| 5 May 2009
Vandal damage to cave paintings in Lybia
Some time around the middle of April, in an area of the Libyan Sahara on the Algerian frontier known as Tadrart Acacus, seven cave paintings from the Neolithic era, dating back to a period between 3,000 and 10,000 years ago, were vandalised with tins of spray paint. The caves were declared UNESCO world heritage sites. The crime was committed by a former tourist guide, a Tunisian citizen whose identity has not been revealed since he was arrested by local police on April 24. The only news to have leaked out from Tripoli's Department of Archaeology is that the man had recently been fired by qn Italian tourist agency, which has been present in the area for many years.

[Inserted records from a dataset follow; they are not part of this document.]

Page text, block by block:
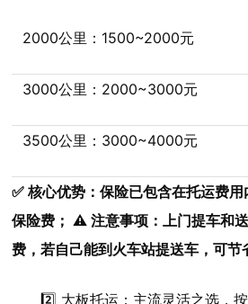
2000公里：1500~2000元
3000公里：2000~3000元
3500公里：3000~4000元
✅ 核心优势：保险已包含在托运费
保险费； ⚠️ 注意事项：上门提车和
费，若自己能到火车站提送车，可节
2️⃣ 大板托运：主流灵活之选，
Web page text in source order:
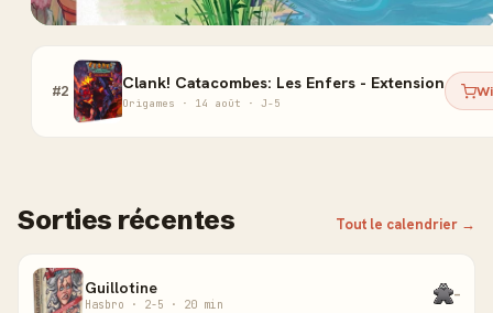
#2 Clank! Catacombes: Les Enfers - Extension
Origames · 14 août · J-5
Sorties récentes Tout le calendrier →
Guillotine
Hasbro · 2-5 · 20 min
-
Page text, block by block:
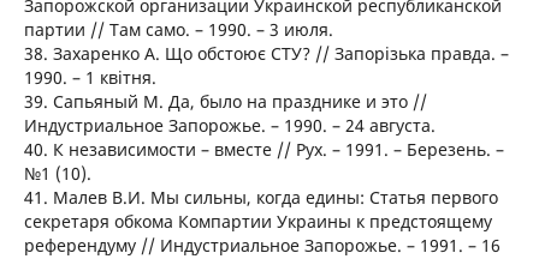
Запорожской организации Украинской республиканской
партии // Там само. – 1990. – 3 июля.
38. Захаренко А. Що обстоює СТУ? // Запорізька правда. –
1990. – 1 квітня.
39. Сапьяный М. Да, было на празднике и это //
Индустриальное Запорожье. – 1990. – 24 августа.
40. К независимости – вместе // Рух. – 1991. – Березень. –
№1 (10).
41. Малев В.И. Мы сильны, когда едины: Статья первого
секретаря обкома Компартии Украины к предстоящему
референдуму // Индустриальное Запорожье. – 1991. – 16
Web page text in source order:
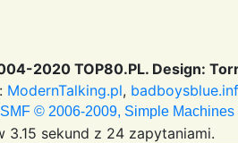
2020 TOP80.PL. Design:
ModernTalking.pl,
SMF © 2006-2009, Simple Machines
3.15 sekund z 24 zapytaniami.
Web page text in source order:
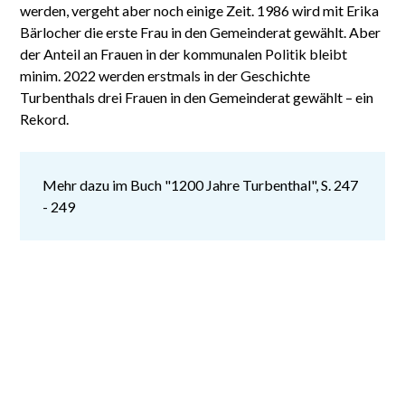
werden, vergeht aber noch einige Zeit. 1986 wird mit Erika
Bärlocher die erste Frau in den Gemeinderat gewählt. Aber
der Anteil an Frauen in der kommunalen Politik bleibt
minim. 2022 werden erstmals in der Geschichte
Turbenthals drei Frauen in den Gemeinderat gewählt – ein
Rekord.
Mehr dazu im Buch "1200 Jahre Turbenthal", S. 247
- 249
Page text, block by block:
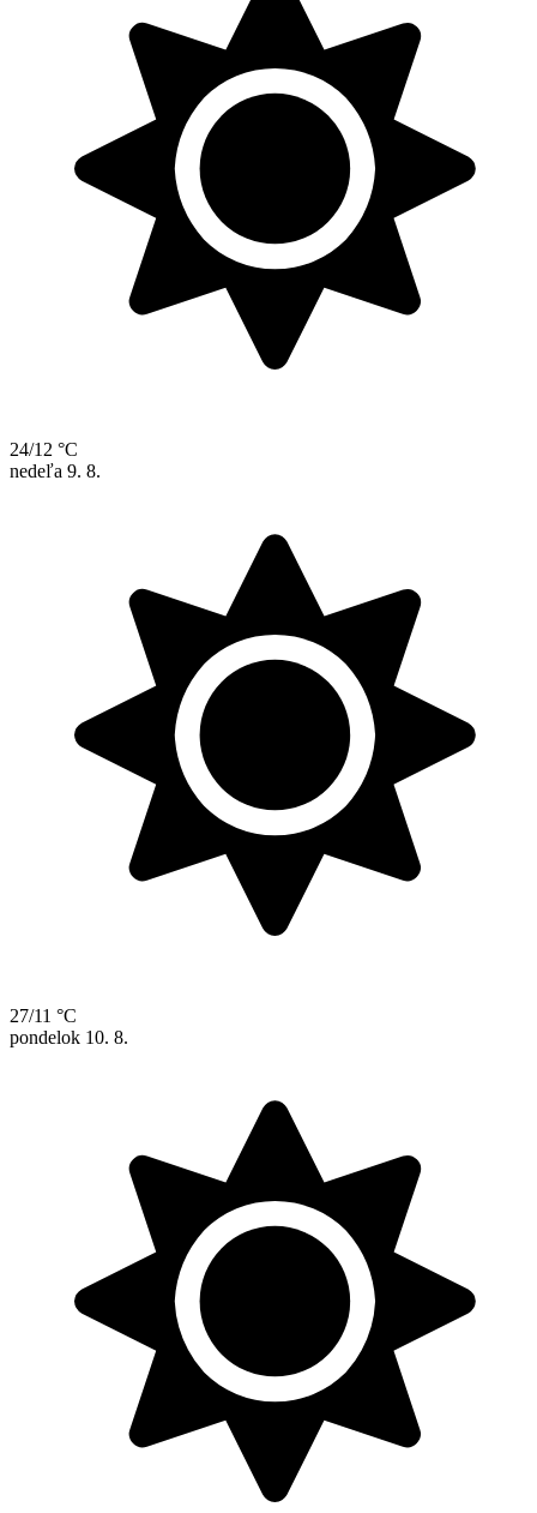
24/12 °C
nedeľa 9. 8.
27/11 °C
pondelok 10. 8.
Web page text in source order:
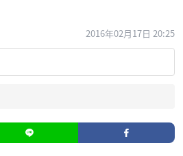
2016年02月17日 20:25
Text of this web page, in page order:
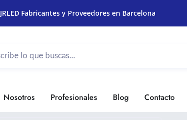
JRLED Fabricantes y Proveedores en Barcelona
Nosotros Profesionales Blog Contacto
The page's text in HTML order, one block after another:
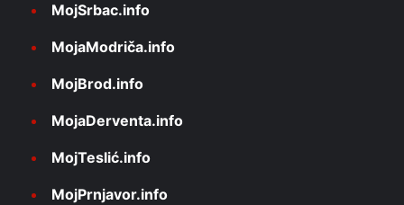
MojSrbac.info
MojaModriča.info
MojBrod.info
MojaDerventa.info
MojTeslić.info
MojPrnjavor.info
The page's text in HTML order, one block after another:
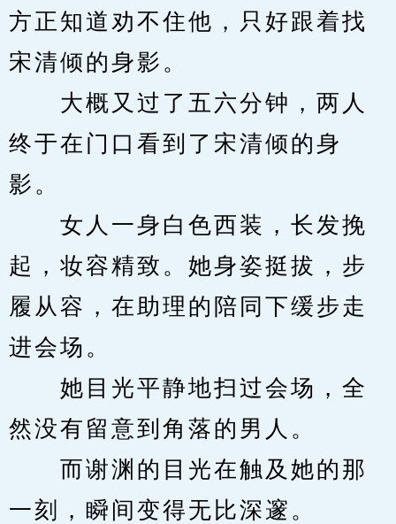
方正知道劝不住他，只好跟着找
宋清倾的身影。
大概又过了五六分钟，两人
终于在门口看到了宋清倾的身
影。
女人一身白色西装，长发挽
起，妆容精致。她身姿挺拔，步
履从容，在助理的陪同下缓步走
进会场。
她目光平静地扫过会场，全
然没有留意到角落的男人。
而谢渊的目光在触及她的那
一刻，瞬间变得无比深邃。
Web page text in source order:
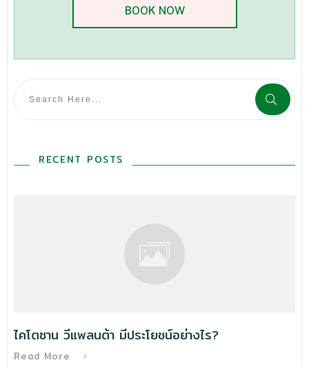
BOOK NOW
RECENT POSTS
ไคโตซาน วีแพลนต้า มีประโยชน์อย่างไร?
Read More
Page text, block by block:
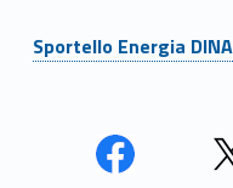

"The red, black and white graffiti written in spray paint consists of insults addressed to the Libyan government and against Italians", says Juma Anag, the head of the Department of Archaeology. A mission from the department, together with colleagues from the Italo-Libyan Archaeological Mission from Rome's La Sapienza University, led by Professor Savino di Lernia, will be visiting the sites over the coming days to assess the extent of the damage.
"The paintings - and the graffiti - are easily accessible to anyone who provides themselves with a simple desert pass", comes the complaint from the head of the Italian archaeological mission to Acacus, Savino di Lernia, who will himself be on site in Libya to assess the financial and scientific effort involved in cleaning the paintings. Security for all these sites has up to now been entrusted to a few patrols of tourist and border police who share an immense territory between them. The area of Tadrat Acacus alone covers 6,000 square kilometres. This is too much for the scattered police patrols who have a growing number of tourists to control.